In this study, they grew vascular smooth muscle in the presence of 1% oxygen, ambient oxygen of 21%, a mild telomerase inhibitor (TAG), and a stronger telomerase inhibitor (DODC), the results are that the smooth muscles were able to viably reproduce much better under hypoxic conditions but that this effect was abrogated proportionally to the level of telomerase inhibition.
(Minamoto et al. Hypoxia Extends the Life Span of Vascular Smooth Muscle Cells through Telomerase Activation. MolCellBiol. 21(10); 2001 May.)
So could it be that what doesn’t kill you makes you stronger? I recall the best pulse wave test I ever did on a patient was on a man who swam in the ocean 365 days a year (with an average temperature in the 50s and 60s. To avoid hypothermia and power his muscles, he had “evolved” in a Lamarckian sense to possess a vascular system in which the arteries pumped the blood so efficiently that the heart was actually pumping against a vacuum rather than resistance (note his augmentation pressure measuring -3mmHg pressure in this pulse wave analysis.)
From the Minamino study, we find a mechanism for intermittent hypoxia growing arteries that could account for the salutary effects of highly aerobic and possibly hypothermic exercise such as ocean swimming. It was presumably the hypoxia, as such, that triggered a response requiring telomerase activation and allowing for increased proliferation of those smooth muscle cells.
Chronically, when tissue perfusion is inadequate due to obesity and poor arterial forward flow (from aging vessels with less efficient pumping and decreased elasticity), it makes sense that the arteries would try to become more muscular and further lead to a downward spiral of turbulent flow and hypertrophic tone. Yet this general adaptation to become stronger in response to generalized hypoxia is in perfect keeping with my epiphany that hypertension is not a disease but rather an adaptation as described in my video webinar:
P.S.
Perhaps that scene from the movie, Sleeper, by Woody Allen, was prophetic when the doctors said that in the past things once thought good were debunked and things thought to be unhealthy were actually good, like deep fat and hot fudge. Who knows? Maybe even smoking may get another look although we can certainly assume that even though the world’s oldest modern woman, Jeanne Calment, was a smoker up until 117 of her 124 years, there are safer ways to grow arterial strength than breathing carbon monoxide.

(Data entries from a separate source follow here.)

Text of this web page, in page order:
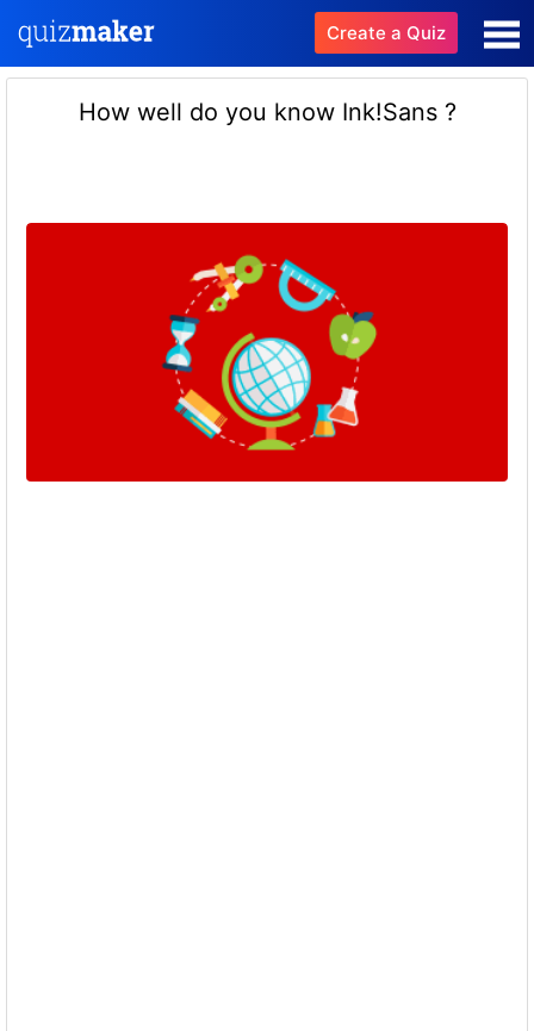
Create a Quiz
How well do you know Ink!Sans ?
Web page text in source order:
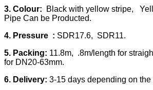
3. Colour:
Black with yellow stripe,
Pipe Can be Producted.
4. Pressure : SDR17.6, SDR11.
5. Packing: 11.8m, .8m/length for
for DN20-63mm.
6. Delivery: 3-15 days depending on the
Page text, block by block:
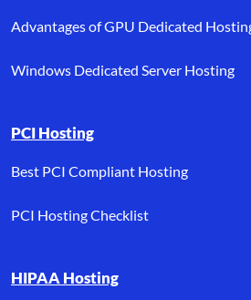
Advantages of GPU Dedicated
Windows Dedicated Server Hosting
PCI Hosting
Best PCI Compliant Hosting
PCI Hosting Checklist
HIPAA Hosting
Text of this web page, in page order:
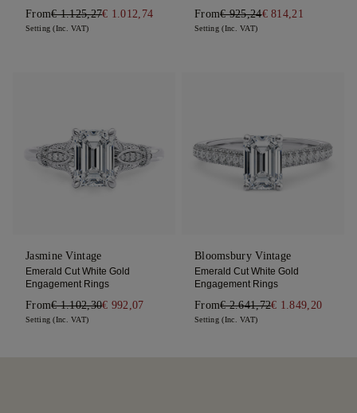
From€ 1.125,27€ 1.012,74
Setting (Inc. VAT)
From€ 925,24€ 814,21
Setting (Inc. VAT)
Jasmine Vintage
Emerald Cut White Gold
Engagement Rings
From€ 1.102,30€ 992,07
Setting (Inc. VAT)
Bloomsbury Vintage
Emerald Cut White Gold
Engagement Rings
From€ 2.641,72€ 1.849,20
Setting (Inc. VAT)
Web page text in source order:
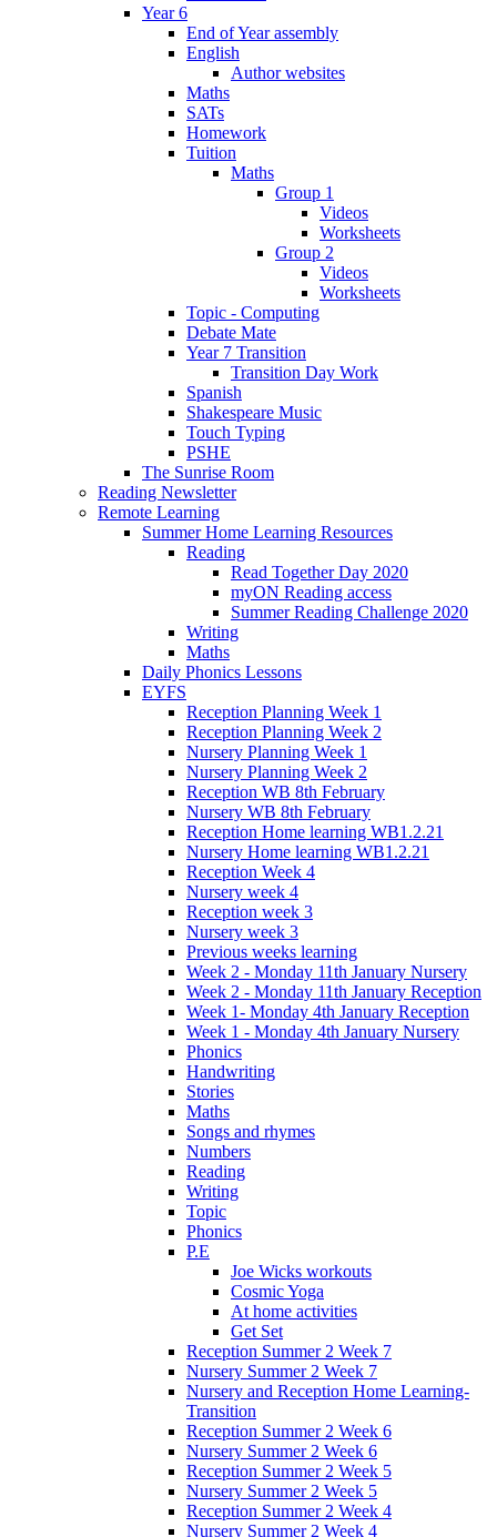
Year 6
End of Year assembly
English
Author websites
Maths
SATs
Homework
Tuition
Maths
Group 1
Videos
Worksheets
Group 2
Videos
Worksheets
Topic - Computing
Debate Mate
Year 7 Transition
Transition Day Work
Spanish
Shakespeare Music
Touch Typing
PSHE
The Sunrise Room
Reading Newsletter
Remote Learning
Summer Home Learning Resources
Reading
Read Together Day 2020
myON Reading access
Summer Reading Challenge 2020
Writing
Maths
Daily Phonics Lessons
EYFS
Reception Planning Week 1
Reception Planning Week 2
Nursery Planning Week 1
Nursery Planning Week 2
Reception WB 8th February
Nursery WB 8th February
Reception Home learning WB1.2.21
Nursery Home learning WB1.2.21
Reception Week 4
Nursery week 4
Reception week 3
Nursery week 3
Previous weeks learning
Week 2 - Monday 11th January Nursery
Week 2 - Monday 11th January Reception
Week 1- Monday 4th January Reception
Week 1 - Monday 4th January Nursery
Phonics
Handwriting
Stories
Maths
Songs and rhymes
Numbers
Reading
Writing
Topic
Phonics
P.E
Joe Wicks workouts
Cosmic Yoga
At home activities
Get Set
Reception Summer 2 Week 7
Nursery Summer 2 Week 7
Nursery and Reception Home Learning-
Transition
Reception Summer 2 Week 6
Nursery Summer 2 Week 6
Reception Summer 2 Week 5
Nursery Summer 2 Week 5
Reception Summer 2 Week 4
Nursery Summer 2 Week 4

Again, take it with a grain of salt (which is NOT a cause of hypertension, in my opinion)…This is NOT an endorsement of smoking and there are many known carcinogens in tobacco which is very addictive.
1 thought on “Hypoxia grows your arteries via telomerase activation”
The big downside to smoking are sugar in my view. AGEs are 5 times higher in smokers, just like in diabetics, and the health results are similar between the two groups in many ways. The smoking also can and usually does in our culture trigger inflammation and free radicals. With our current diets lacking many of the things that may protect, or stops this it may make smoking more of a negative to the telomeres.
While currently the story on Jeanne Calment says she stopped years before dying I remember them saying she stopped just weeks or months before dying, when she could no longer see the end of the cigarettes to light them. But she had other habits such as coco/chocolate and olive oil daily from the time she was young, and those may have been highly protective for the smoking and the inflammation caused by other of life circumstances, as well.
Now flip the oxygen question and ask could giving patients oxygen be bad for them. In know one study I found over at science news digest asks this in regards to strokes, and tested in by simulating stroke in dogs. The dogs on room air only fully recovered, but those given oxygen were stroke damaged.